# Work required
Each entry in the material below should be copied without any alteration.
▼
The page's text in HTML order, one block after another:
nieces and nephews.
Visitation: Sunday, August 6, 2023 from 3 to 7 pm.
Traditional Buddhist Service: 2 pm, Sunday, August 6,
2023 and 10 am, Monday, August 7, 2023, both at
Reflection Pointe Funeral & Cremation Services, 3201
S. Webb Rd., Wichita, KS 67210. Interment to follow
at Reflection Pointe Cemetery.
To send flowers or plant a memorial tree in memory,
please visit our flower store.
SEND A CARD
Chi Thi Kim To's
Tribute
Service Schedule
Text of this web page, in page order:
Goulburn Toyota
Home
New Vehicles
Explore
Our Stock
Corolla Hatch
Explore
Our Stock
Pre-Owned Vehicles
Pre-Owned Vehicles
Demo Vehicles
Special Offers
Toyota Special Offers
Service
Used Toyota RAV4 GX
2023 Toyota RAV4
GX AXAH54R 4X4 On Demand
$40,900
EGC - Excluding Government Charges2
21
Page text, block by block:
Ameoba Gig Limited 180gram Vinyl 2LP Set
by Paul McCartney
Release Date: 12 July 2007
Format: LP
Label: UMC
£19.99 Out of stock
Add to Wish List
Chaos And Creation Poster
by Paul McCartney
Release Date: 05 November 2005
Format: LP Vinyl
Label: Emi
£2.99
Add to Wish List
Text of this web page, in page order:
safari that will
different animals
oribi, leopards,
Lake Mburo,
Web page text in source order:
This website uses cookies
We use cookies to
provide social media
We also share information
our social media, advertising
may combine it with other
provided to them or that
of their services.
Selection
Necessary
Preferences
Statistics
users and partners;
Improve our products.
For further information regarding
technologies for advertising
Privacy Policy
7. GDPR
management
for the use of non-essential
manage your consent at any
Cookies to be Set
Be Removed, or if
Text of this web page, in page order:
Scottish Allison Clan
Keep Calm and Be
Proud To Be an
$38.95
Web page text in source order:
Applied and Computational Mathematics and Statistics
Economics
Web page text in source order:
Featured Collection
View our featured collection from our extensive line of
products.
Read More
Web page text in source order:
▲
# Answer to this exercise
The page's text in HTML order, one block after another:
nieces and nephews.
Visitation: Sunday, August 6, 2023 from 3 to 7 pm.
Traditional Buddhist Service: 2 pm, Sunday, August 6,
2023 and 10 am, Monday, August 7, 2023, both at
Reflection Pointe Funeral & Cremation Services, 3201
S. Webb Rd., Wichita, KS 67210. Interment to follow
at Reflection Pointe Cemetery.
To send flowers or plant a memorial tree in memory,
please visit our flower store.
SEND A CARD
Chi Thi Kim To's
Tribute
Service Schedule
Text of this web page, in page order:
Goulburn Toyota
Home
New Vehicles
Explore
Our Stock
Corolla Hatch
Explore
Our Stock
Pre-Owned Vehicles
Pre-Owned Vehicles
Demo Vehicles
Special Offers
Toyota Special Offers
Service
Used Toyota RAV4 GX
2023 Toyota RAV4
GX AXAH54R 4X4 On Demand
$40,900
EGC - Excluding Government Charges2
21
Page text, block by block:
Ameoba Gig Limited 180gram Vinyl 2LP Set
by Paul McCartney
Release Date: 12 July 2007
Format: LP
Label: UMC
£19.99 Out of stock
Add to Wish List
Chaos And Creation Poster
by Paul McCartney
Release Date: 05 November 2005
Format: LP Vinyl
Label: Emi
£2.99
Add to Wish List
Text of this web page, in page order:
safari that will
different animals
oribi, leopards,
Lake Mburo,
Web page text in source order:
This website uses cookies
We use cookies to
provide social media
We also share information
our social media, advertising
may combine it with other
provided to them or that
of their services.
Selection
Necessary
Preferences
Statistics
users and partners;
Improve our products.
For further information regarding
technologies for advertising
Privacy Policy
7. GDPR
management
for the use of non-essential
manage your consent at any
Cookies to be Set
Be Removed, or if
Text of this web page, in page order:
Scottish Allison Clan
Keep Calm and Be
Proud To Be an
$38.95
Web page text in source order:
Applied and Computational Mathematics and Statistics
Economics
Web page text in source order:
Featured Collection
View our featured collection from our extensive line of
products.
Read More
Web page text in source order:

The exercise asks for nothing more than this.